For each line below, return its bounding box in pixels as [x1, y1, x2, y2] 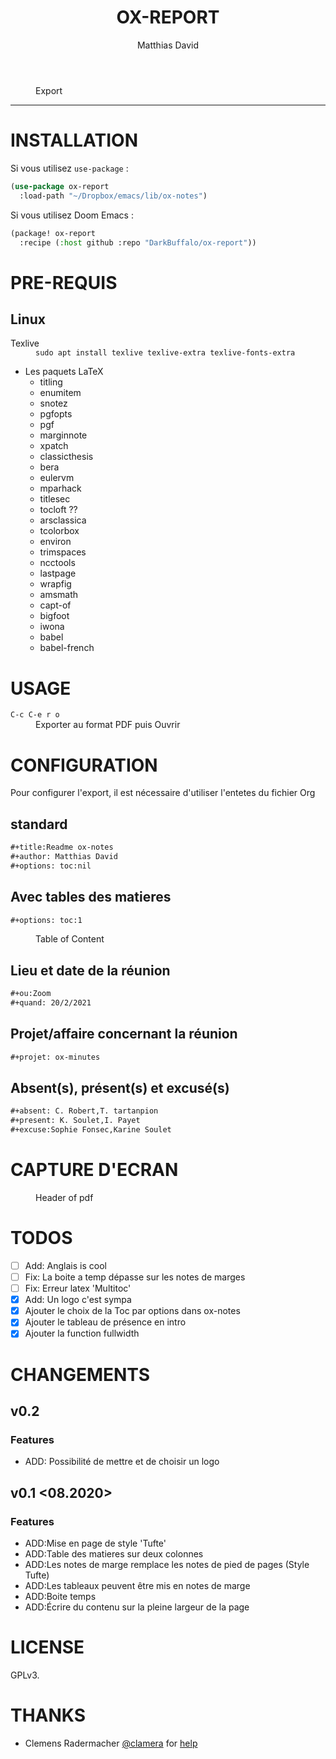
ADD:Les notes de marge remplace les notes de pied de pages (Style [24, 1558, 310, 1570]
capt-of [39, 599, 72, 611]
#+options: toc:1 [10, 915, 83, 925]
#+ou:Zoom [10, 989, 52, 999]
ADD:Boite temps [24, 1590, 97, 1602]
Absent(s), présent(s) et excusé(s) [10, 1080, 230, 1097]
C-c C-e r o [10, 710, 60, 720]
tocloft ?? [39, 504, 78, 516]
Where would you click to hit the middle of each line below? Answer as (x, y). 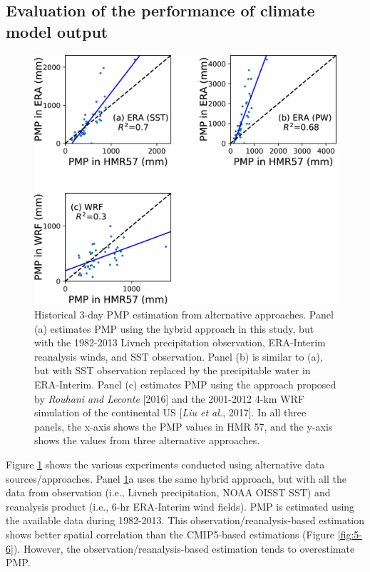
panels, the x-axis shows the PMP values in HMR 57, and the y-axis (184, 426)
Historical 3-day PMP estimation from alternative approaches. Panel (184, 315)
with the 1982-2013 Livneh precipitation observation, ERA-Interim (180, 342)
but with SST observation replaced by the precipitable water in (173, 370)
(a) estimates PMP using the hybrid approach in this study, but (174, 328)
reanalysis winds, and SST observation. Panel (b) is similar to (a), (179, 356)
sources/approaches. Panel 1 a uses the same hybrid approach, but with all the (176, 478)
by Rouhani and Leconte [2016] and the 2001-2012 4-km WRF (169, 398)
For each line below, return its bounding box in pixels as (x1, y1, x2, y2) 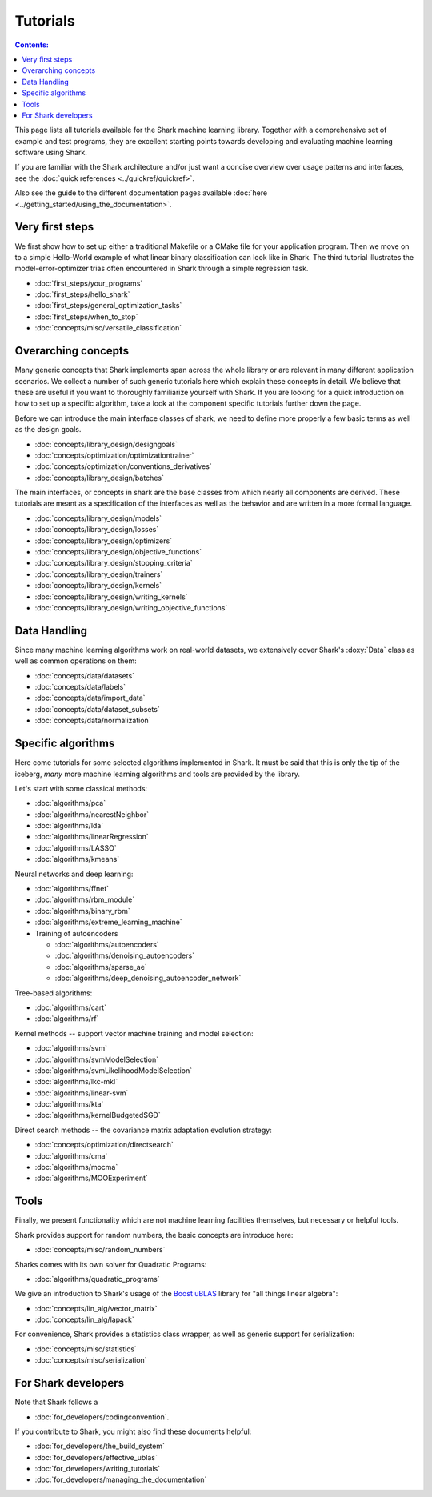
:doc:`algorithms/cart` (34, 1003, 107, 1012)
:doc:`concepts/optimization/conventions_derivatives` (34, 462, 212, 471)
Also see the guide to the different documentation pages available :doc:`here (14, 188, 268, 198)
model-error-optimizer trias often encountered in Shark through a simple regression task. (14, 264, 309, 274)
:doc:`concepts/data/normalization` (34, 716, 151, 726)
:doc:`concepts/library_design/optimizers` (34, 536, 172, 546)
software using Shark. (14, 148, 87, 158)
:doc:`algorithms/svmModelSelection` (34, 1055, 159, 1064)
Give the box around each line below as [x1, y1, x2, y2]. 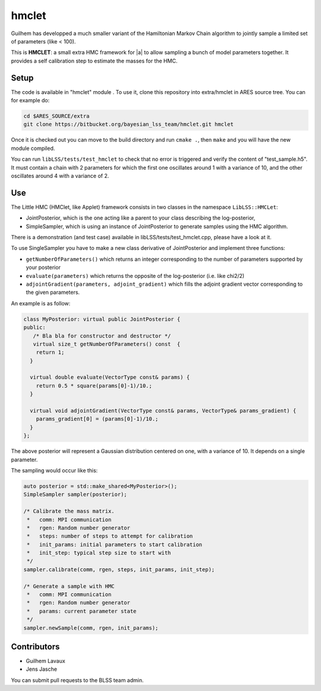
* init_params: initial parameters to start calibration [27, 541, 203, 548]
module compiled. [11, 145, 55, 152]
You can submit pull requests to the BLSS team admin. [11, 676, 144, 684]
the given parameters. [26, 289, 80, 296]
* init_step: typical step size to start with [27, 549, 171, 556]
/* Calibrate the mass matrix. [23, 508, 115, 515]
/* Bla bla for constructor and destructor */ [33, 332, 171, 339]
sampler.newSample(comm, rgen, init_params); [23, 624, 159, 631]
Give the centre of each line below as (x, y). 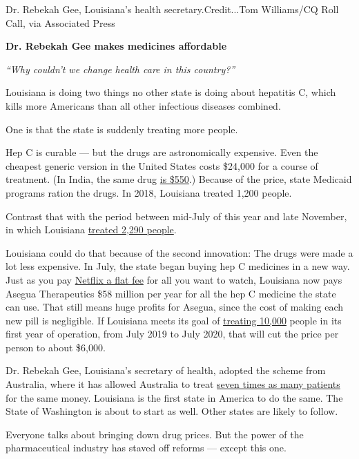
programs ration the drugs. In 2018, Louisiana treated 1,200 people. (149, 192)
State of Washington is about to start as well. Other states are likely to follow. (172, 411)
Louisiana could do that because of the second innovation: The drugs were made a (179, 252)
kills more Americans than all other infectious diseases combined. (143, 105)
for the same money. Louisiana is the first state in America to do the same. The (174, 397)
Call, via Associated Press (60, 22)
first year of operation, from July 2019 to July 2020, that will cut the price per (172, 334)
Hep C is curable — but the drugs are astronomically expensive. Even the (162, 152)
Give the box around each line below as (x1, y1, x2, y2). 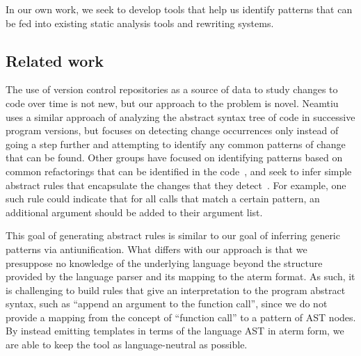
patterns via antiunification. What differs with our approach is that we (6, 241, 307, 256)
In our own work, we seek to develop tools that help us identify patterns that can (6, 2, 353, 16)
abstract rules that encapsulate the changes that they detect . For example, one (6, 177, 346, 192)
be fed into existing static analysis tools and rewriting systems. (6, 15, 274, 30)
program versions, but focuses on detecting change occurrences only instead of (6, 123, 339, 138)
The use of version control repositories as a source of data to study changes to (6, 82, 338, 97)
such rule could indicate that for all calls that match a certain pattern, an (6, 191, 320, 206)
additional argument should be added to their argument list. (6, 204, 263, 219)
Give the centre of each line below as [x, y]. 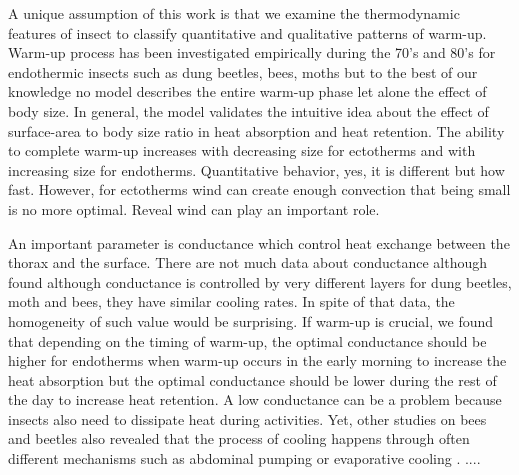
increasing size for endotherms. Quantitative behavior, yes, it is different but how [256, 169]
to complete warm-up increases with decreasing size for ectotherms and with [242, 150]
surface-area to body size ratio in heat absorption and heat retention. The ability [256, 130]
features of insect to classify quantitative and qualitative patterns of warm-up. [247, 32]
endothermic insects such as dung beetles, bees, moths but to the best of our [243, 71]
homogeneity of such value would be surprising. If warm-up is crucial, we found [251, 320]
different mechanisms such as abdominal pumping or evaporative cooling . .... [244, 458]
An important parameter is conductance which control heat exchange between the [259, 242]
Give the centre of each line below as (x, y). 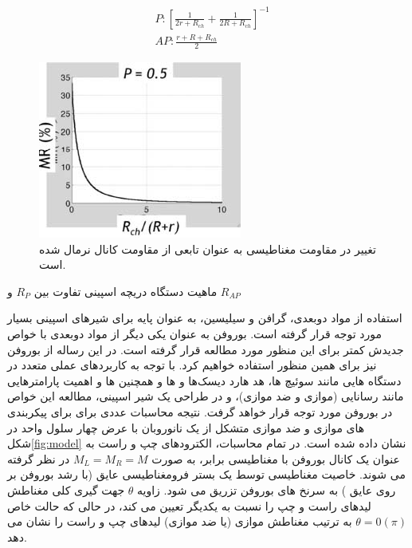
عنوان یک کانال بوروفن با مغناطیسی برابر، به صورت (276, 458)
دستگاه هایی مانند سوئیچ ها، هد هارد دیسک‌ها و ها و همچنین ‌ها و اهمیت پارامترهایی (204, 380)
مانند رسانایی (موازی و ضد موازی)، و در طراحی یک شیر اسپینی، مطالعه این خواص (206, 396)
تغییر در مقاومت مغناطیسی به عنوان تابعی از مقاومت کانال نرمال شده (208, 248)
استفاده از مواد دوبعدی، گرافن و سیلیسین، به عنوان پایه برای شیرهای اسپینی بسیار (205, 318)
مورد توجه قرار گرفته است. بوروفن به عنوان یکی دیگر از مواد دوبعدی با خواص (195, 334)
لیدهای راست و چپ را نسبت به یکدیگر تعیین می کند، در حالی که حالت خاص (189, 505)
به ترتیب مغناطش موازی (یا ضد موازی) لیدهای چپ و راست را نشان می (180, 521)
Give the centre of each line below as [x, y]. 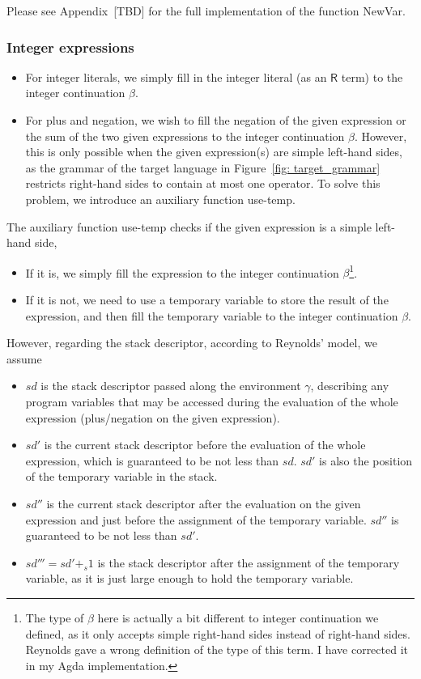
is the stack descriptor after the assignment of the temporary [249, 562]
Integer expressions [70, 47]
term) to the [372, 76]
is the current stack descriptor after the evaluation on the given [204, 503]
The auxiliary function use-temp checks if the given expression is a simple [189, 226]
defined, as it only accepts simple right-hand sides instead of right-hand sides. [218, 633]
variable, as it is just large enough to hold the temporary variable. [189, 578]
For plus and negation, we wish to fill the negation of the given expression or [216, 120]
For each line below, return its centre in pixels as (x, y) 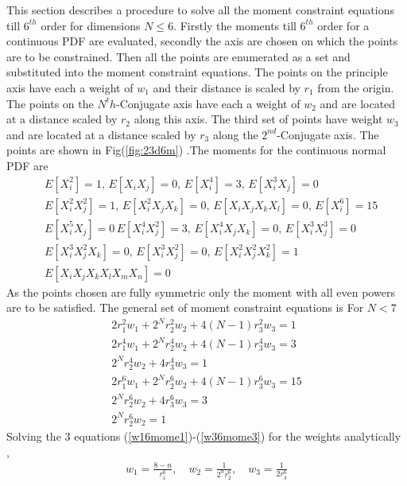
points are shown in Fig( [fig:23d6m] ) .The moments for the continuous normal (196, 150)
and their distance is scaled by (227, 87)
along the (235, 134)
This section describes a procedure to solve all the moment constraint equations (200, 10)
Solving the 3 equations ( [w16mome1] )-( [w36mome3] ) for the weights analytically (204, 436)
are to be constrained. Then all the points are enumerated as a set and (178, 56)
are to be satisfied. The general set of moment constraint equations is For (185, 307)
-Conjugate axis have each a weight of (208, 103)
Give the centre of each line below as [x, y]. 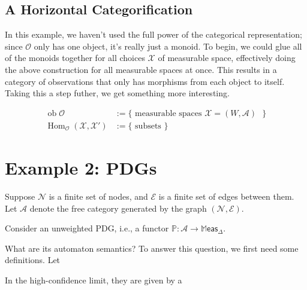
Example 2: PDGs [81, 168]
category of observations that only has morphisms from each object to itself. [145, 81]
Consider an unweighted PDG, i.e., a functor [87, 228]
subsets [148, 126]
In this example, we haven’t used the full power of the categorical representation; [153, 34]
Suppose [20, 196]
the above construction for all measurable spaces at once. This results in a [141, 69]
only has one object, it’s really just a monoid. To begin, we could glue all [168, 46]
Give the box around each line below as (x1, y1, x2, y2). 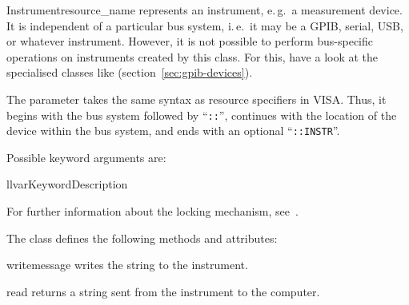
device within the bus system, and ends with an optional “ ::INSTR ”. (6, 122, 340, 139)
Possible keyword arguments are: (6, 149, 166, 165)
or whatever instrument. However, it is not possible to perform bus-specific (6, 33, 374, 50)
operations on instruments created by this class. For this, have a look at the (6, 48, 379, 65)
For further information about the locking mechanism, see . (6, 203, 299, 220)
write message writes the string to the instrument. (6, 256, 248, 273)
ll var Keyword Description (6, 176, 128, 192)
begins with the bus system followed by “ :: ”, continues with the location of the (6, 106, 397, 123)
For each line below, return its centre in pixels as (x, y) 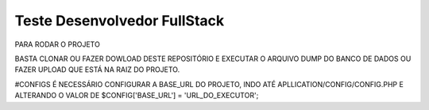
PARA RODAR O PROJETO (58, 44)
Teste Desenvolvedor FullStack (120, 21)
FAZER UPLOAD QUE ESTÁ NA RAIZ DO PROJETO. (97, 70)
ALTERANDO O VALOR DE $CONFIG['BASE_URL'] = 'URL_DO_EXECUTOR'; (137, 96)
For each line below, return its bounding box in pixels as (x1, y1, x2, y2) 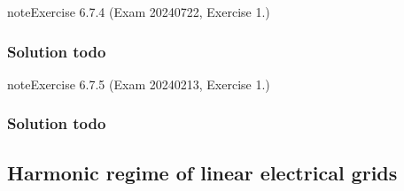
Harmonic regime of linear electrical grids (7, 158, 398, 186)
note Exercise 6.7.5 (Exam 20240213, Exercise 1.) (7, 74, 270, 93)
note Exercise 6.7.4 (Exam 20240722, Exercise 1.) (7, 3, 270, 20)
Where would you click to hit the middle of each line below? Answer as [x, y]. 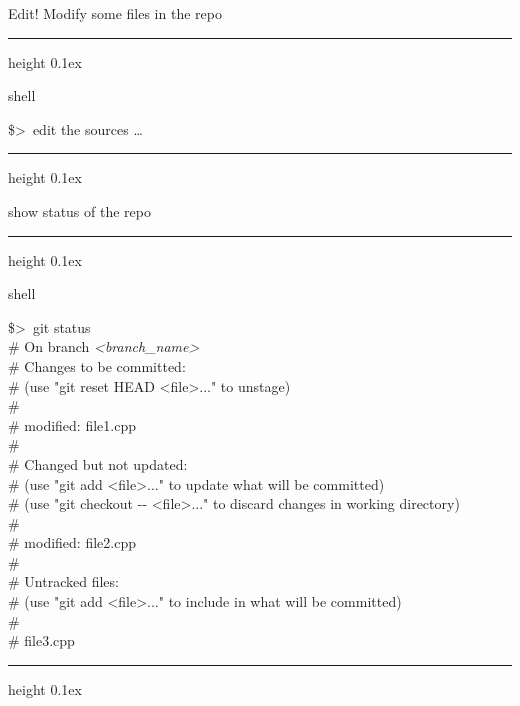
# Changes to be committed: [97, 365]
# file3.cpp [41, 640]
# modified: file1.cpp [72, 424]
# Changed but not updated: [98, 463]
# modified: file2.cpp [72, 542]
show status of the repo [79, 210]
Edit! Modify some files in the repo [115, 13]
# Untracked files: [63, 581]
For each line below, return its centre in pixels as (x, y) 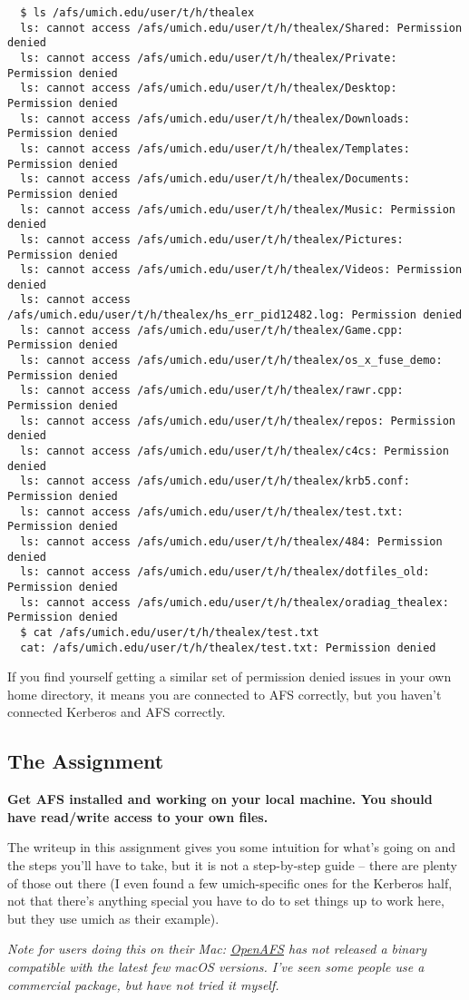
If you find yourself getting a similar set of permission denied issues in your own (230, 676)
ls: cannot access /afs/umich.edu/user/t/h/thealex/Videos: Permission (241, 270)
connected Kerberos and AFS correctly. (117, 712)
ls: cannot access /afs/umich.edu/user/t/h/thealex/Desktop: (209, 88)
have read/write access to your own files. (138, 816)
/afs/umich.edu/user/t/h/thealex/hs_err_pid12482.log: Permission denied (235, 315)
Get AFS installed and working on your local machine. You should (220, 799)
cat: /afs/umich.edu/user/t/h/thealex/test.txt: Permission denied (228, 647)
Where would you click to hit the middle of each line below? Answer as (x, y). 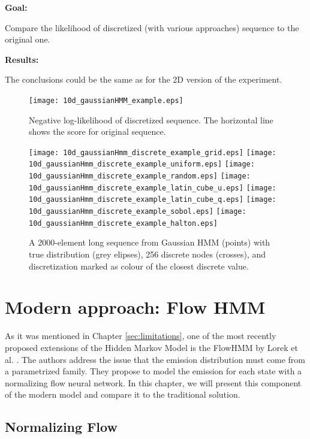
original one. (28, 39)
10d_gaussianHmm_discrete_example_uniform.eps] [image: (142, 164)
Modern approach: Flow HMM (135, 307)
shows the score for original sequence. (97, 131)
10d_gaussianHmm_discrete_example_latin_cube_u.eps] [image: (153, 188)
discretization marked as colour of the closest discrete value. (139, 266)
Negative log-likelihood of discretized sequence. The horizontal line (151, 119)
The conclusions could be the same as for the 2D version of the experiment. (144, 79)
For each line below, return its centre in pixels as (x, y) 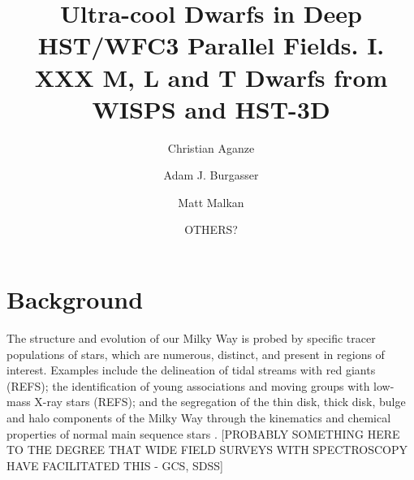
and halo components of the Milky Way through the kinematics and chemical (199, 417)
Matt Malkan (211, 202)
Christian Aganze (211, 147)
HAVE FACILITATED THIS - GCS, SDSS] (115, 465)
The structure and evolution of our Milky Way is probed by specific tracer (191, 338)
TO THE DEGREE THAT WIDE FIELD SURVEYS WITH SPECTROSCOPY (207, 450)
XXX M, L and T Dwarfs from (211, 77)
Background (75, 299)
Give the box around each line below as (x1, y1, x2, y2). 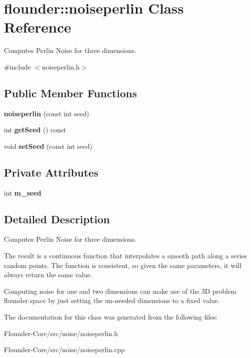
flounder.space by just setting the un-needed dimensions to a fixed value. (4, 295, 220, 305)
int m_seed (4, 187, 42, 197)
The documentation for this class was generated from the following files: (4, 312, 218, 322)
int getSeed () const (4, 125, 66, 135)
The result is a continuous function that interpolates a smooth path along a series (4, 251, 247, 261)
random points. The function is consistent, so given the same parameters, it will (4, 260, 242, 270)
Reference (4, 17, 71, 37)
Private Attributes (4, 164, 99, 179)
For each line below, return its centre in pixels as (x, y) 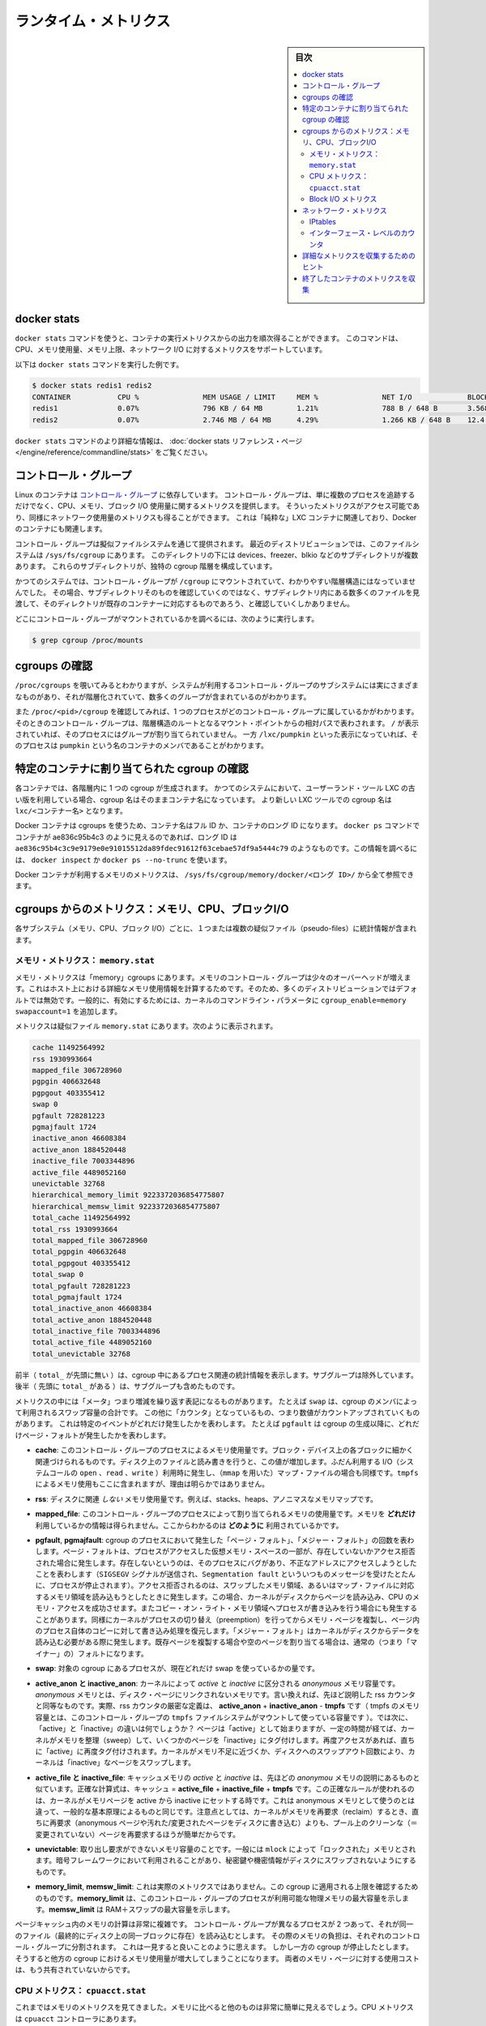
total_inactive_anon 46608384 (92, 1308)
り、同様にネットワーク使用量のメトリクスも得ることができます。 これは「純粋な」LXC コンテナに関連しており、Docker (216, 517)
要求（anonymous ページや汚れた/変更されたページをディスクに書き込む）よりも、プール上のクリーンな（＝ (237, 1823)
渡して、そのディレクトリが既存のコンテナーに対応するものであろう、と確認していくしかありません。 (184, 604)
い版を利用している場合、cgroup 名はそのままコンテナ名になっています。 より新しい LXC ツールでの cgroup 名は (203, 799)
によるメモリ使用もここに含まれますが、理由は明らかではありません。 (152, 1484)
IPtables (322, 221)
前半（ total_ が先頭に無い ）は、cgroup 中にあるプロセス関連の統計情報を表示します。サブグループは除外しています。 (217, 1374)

### What you will do:
Look above for the line holding "along the (235, 134)" and output everything from it down to the line holding "operations on instruments", both ends included, exactly and without images.

### Reply to the exercise:
along the (235, 134)
This section describes a procedure to solve all the moment constraint equations (200, 10)
Solving the 3 equations ( [w16mome1] )-( [w36mome3] ) for the weights analytically (204, 436)
are to be constrained. Then all the points are enumerated as a set and (178, 56)
are to be satisfied. The general set of moment constraint equations is For (185, 307)
-Conjugate axis have each a weight of (208, 103)
Give the centre of each line below as [x, y]. 
Example 2: PDGs [81, 168]
category of observations that only has morphisms from each object to itself. [145, 81]
Consider an unweighted PDG, i.e., a functor [87, 228]
subsets [148, 126]
In this example, we haven’t used the full power of the categorical representation; [153, 34]
Suppose [20, 196]
the above construction for all measurable spaces at once. This results in a [141, 69]
only has one object, it’s really just a monoid. To begin, we could glue all [168, 46]
Give the box around each line below as (x1, y1, x2, y2). 
device within the bus system, and ends with an optional “ ::INSTR ”. (6, 122, 340, 139)
Possible keyword arguments are: (6, 149, 166, 165)
or whatever instrument. However, it is not possible to perform bus-specific (6, 33, 374, 50)
operations on instruments created by this class. For this, have a look at the (6, 48, 379, 65)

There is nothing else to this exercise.